2. Behavioral Consequences
The behavioral assays revealed striking impairments:
- Goal-directed learning: Mice lacking iMSN NMDA receptors struggled to adapt their actions based on rewards. This suggests a breakdown in the circuits underlying motivation and decision-making.
- Exploratory behavior: The knockout mice exhibited reduced habituation to new environments, reflecting deficits in learning and memory formation.
- Motor control: These mice showed subtle impairments in motor learning, consistent with the basal ganglia’s role in refining movement. Observe the two videos below (video 1, video 2) for a closer look at the motor behaviors studied in this research.
3. Implications for Disease
These results have broad implications for understanding neurological and psychiatric disorders. Disrupted basal ganglia circuits are implicated in diseases like Parkinson’s, Huntington’s, and addiction.

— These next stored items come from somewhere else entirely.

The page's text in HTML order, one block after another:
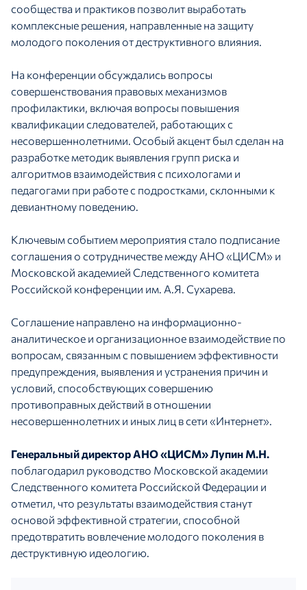
сообщества и практиков позволит выработать
комплексные решения, направленные на защиту
молодого поколения от деструктивного влияния.
На конференции обсуждались вопросы
совершенствования правовых механизмов
профилактики, включая вопросы повышения
квалификации следователей, работающих с
несовершеннолетними. Особый акцент был сделан на
разработке методик выявления групп риска и
алгоритмов взаимодействия с психологами и
педагогами при работе с подростками, склонными к
девиантному поведению.
Ключевым событием мероприятия стало подписание
соглашения о сотрудничестве между АНО «ЦИСМ» и
Московской академией Следственного комитета
Российской конференции им. А.Я. Сухарева.
Соглашение направлено на информационно-
аналитическое и организационное взаимодействие по
вопросам, связанным с повышением эффективности
предупреждения, выявления и устранения причин и
условий, способствующих совершению
противоправных действий в отношении
несовершеннолетних и иных лиц в сети «Интернет».
Генеральный директор АНО «ЦИСМ» Лупин М.Н.
поблагодарил руководство Московской академии
Следственного комитета Российской Федерации и
отметил, что результаты взаимодействия станут
основой эффективной стратегии, способной
предотвратить вовлечение молодого поколения в
деструктивную идеологию.
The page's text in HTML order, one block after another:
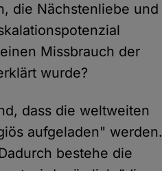
die Nächstenliebe und
Missbrauch der
wurde?
dass die weltweiten
aufgeladen" werden.
bestehe die
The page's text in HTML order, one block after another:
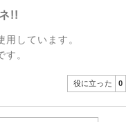
!!
しています。
。
役に立った 0
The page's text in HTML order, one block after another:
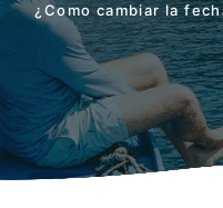
¿Como cambiar la
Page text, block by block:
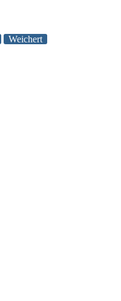
Weichert
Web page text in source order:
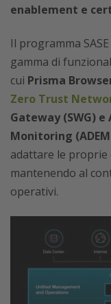
enablement e
Il programma
gamma di
cui Prisma
Zero Trust
Gateway (SWG)
Monitoring
adattare le proprie
mantenendo al
operativi.
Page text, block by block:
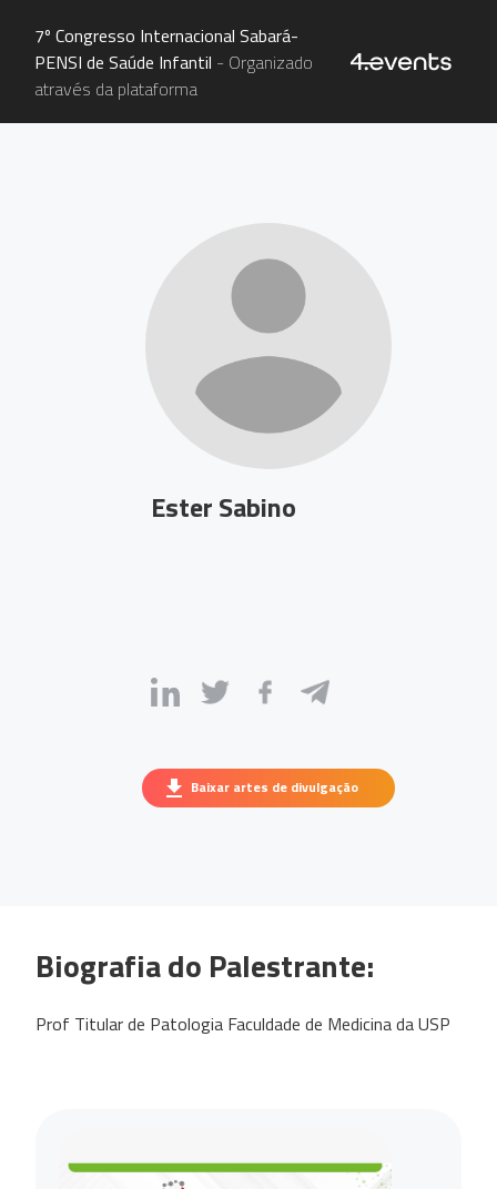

This study suggests that targeting NMDA receptor function within specific pathways could offer new therapeutic avenues.
Summary of Key Observations
| Aspect | Wild-Type Mice | NMDA Receptor Knockout Mice |
|---|---|---|
| Synaptic Input | Normal synaptic connectivity | Reduced connectivity |
| Plasticity | Functional plasticity (LTP) | Impaired plasticity |
| Goal-Directed Behavior | Adaptive learning | Deficient learning |
| Exploratory Behavior | Habituation to new stimuli | Persistently exploratory |
What to Pay Attention To
1. The Role of Inhibitory Circuits
While the direct pathway often takes the spotlight, this study emphasizes the importance of inhibitory circuits in regulating not just movement but cognitive processes like learning and decision-making.
2. A Model for Neurological Disorders
This work provides a framework for studying basal ganglia dysfunctions. For instance:
- In Parkinson’s disease, dopamine loss disrupts both direct and indirect pathways. Understanding the role of NMDA receptors helps clarify how synaptic plasticity breaks down in these conditions.
- In Huntington’s disease, where iMSNs are particularly vulnerable, this study underscores the critical balance NMDA receptors maintain.
3. Experimental Rigor
From conditional knockout models to electrophysiological recordings, the methodological diversity here strengthens the conclusions. The combination of in vitro (brain slice) and in vivo (behavioral) approaches ensures that findings are grounded in both cellular and functional contexts.
Personal Reflections on the Study
What stands out most about this chapter in my career is how it brought together seemingly disparate fields—molecular biology, circuit neuroscience, and behavior—to tell a cohesive story. As someone who has always been fascinated by the intersection of cellular mechanisms and their broader behavioral manifestations, this project was a perfect fit.
This study posed broader questions that continue to intrigue me: To what extent can modulating NMDA receptors or dopamine signaling within basal ganglia pathways restore balance and improve outcomes in movement disorders like Parkinson’s disease?
Closing Thoughts
The basal ganglia may often be seen as the brain’s motor control center, but this work highlights its far-reaching influence on cognition and behavior. NMDA receptors, with their dual role as gatekeepers and amplifiers of synaptic change, are at the heart of this story. Through this study, we take one step closer to understanding how the brain’s intricate circuits shape who we are and how we act.
For anyone delving into neuroscience—or simply curious about how our brains function—I encourage you to think about the balance and interplay of these pathways. Sometimes, it’s the inhibitory circuits, the ones that say “not now,” that hold the key to understanding how we move, learn, and adapt.